• [PROBLEM TO SOLVE] Set each line of the material below down word for word, from the first through the line that holds "shift the output.", but not the pictures.

::::::

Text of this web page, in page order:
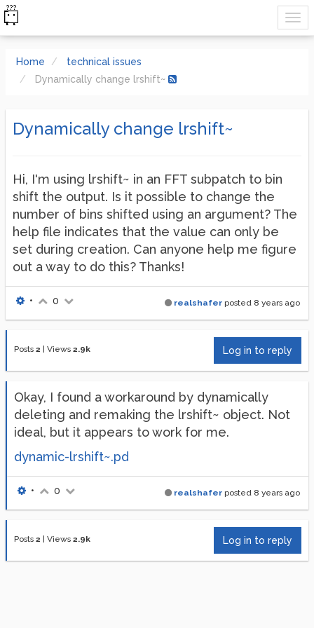
Home
technical issues
Dynamically change lrshift~
Dynamically change lrshift~
Hi, I'm using lrshift~ in an FFT subpatch to bin
shift the output. Is it possible to change the
number of bins shifted using an argument? The
help file indicates that the value can only be
set during creation. Can anyone help me figure
out a way to do this? Thanks!
realshafer posted 8 years ago
• 0
Posts 2 Views 2.9k Log in to reply
Okay, I found a workaround by dynamically
deleting and remaking the lrshift~ object. Not
ideal, but it appears to work for me.
dynamic-lrshift~.pd
realshafer posted 8 years ago
• 0
Posts 2 Views 2.9k Log in to reply

::::::

• [ANSWER AREA]
Text of this web page, in page order:
Home
technical issues
Dynamically change lrshift~
Dynamically change lrshift~
Hi, I'm using lrshift~ in an FFT subpatch to bin
shift the output. Is it possible to change the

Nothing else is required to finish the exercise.